- _Data provided_
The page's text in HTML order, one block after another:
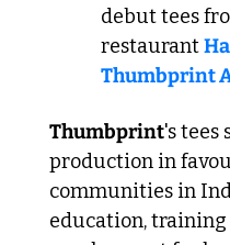
debut tees
restaurant
Thumbprint
Thumbprint's tees
production in
communities in
education,
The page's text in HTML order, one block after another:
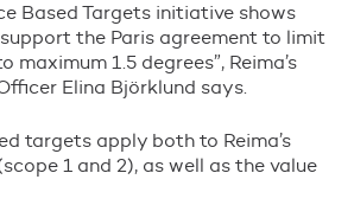
Based Targets initiative shows
the Paris agreement to limit
maximum 1.5 degrees”, Reima’s
Elina Björklund says.
targets apply both to Reima’s
1 and 2), as well as the value
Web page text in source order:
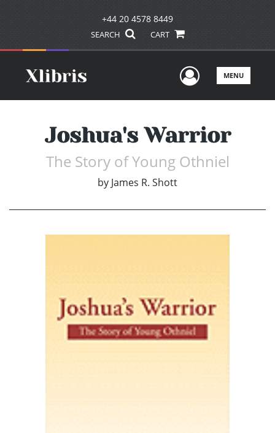
+44 20 4578 8449
SEARCH CART
UserMENU
Joshua's Warrior
The Story of Young Othniel
by James R. Shott
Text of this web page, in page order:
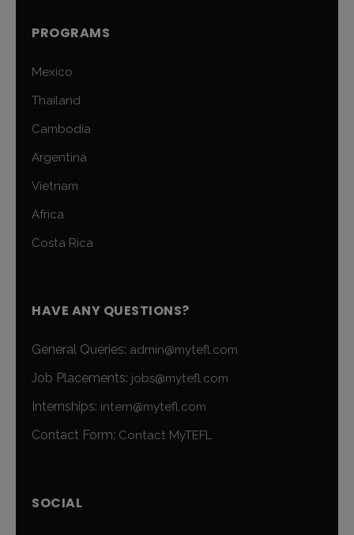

- _Requirement_
What this calls for is a word-for-word copy of the listing above, pictures excluded.

- _Exercise answer_
The page's text in HTML order, one block after another:
debut tees
restaurant
Thumbprint
Thumbprint's tees
production in
communities in
education,
The page's text in HTML order, one block after another:
Based Targets initiative shows
the Paris agreement to limit
maximum 1.5 degrees”, Reima’s
Elina Björklund says.
targets apply both to Reima’s
1 and 2), as well as the value
Web page text in source order:
+44 20 4578 8449
SEARCH CART
UserMENU
Joshua's Warrior
The Story of Young Othniel
by James R. Shott
Text of this web page, in page order:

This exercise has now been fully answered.